Answer with a number only, stating how many lines of the records hold the word "wurden".
Available data section start
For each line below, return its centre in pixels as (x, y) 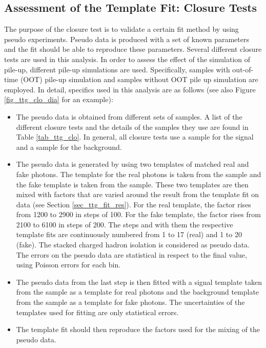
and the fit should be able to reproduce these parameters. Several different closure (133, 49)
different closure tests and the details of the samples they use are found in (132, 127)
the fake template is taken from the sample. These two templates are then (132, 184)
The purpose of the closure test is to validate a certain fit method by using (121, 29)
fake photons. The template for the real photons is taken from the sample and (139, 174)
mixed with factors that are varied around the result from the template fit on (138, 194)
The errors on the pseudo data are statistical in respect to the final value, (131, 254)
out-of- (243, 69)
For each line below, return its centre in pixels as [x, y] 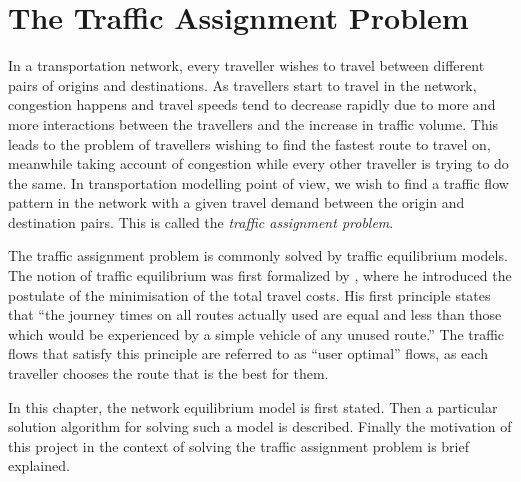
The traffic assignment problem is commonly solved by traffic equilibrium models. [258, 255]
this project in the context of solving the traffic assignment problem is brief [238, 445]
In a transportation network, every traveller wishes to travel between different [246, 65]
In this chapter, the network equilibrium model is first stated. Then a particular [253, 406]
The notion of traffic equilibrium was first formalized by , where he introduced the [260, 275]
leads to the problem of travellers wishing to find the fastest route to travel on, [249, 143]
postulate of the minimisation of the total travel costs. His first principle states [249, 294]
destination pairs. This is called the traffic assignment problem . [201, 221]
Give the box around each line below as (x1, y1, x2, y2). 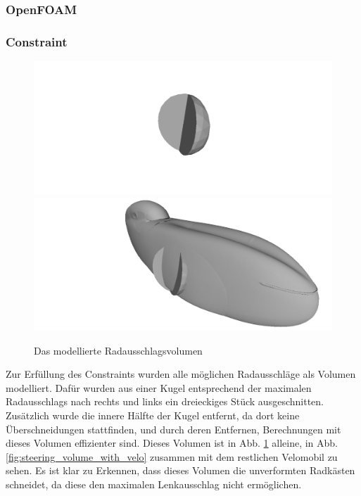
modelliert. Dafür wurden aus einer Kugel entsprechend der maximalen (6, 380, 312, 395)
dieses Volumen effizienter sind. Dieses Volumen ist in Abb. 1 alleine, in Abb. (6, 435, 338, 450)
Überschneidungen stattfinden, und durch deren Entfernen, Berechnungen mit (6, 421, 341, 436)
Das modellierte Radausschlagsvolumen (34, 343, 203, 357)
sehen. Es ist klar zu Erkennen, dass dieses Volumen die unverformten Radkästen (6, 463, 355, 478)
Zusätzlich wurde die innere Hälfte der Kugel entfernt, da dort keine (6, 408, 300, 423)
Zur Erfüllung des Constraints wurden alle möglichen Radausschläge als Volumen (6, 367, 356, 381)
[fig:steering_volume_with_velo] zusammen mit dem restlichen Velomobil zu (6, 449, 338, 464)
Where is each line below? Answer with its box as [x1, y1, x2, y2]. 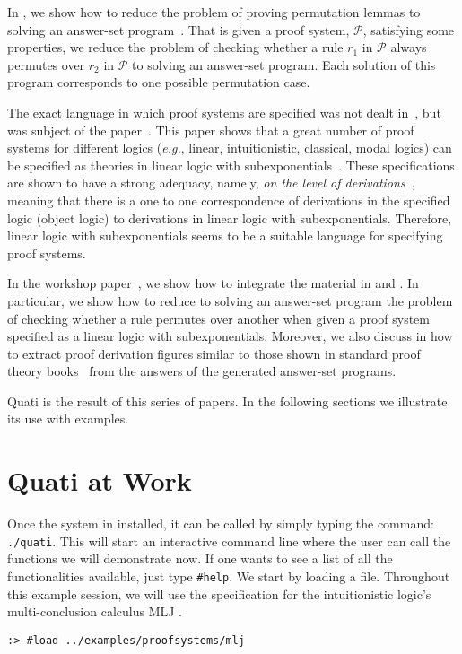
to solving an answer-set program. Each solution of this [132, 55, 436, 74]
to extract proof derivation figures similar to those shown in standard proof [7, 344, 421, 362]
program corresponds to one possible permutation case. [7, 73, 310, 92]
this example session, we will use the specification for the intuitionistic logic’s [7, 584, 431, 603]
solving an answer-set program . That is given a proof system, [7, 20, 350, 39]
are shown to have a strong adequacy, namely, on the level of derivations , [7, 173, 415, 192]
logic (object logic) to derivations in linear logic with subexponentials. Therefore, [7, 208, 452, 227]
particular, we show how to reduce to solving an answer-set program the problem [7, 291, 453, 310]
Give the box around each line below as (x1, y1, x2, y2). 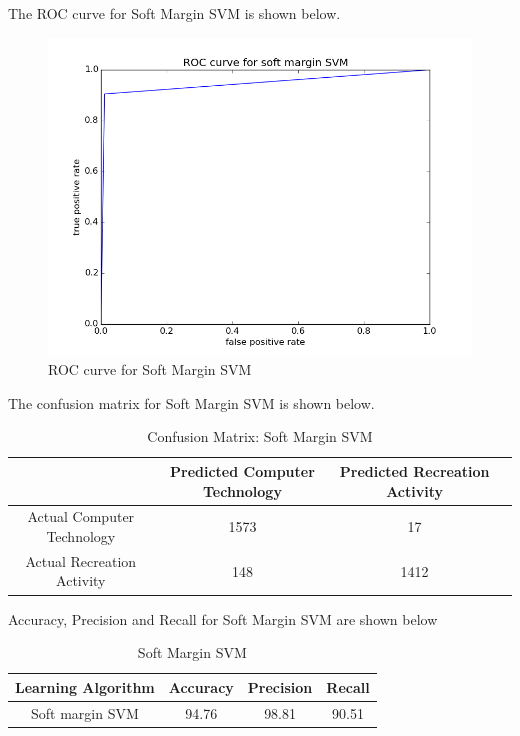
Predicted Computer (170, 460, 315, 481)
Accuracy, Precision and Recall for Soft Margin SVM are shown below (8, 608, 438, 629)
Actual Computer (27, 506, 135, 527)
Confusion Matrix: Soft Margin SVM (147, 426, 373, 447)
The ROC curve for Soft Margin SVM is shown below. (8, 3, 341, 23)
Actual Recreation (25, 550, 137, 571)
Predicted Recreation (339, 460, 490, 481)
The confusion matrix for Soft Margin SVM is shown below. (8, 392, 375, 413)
Available data section end
■ **Exercise result**
2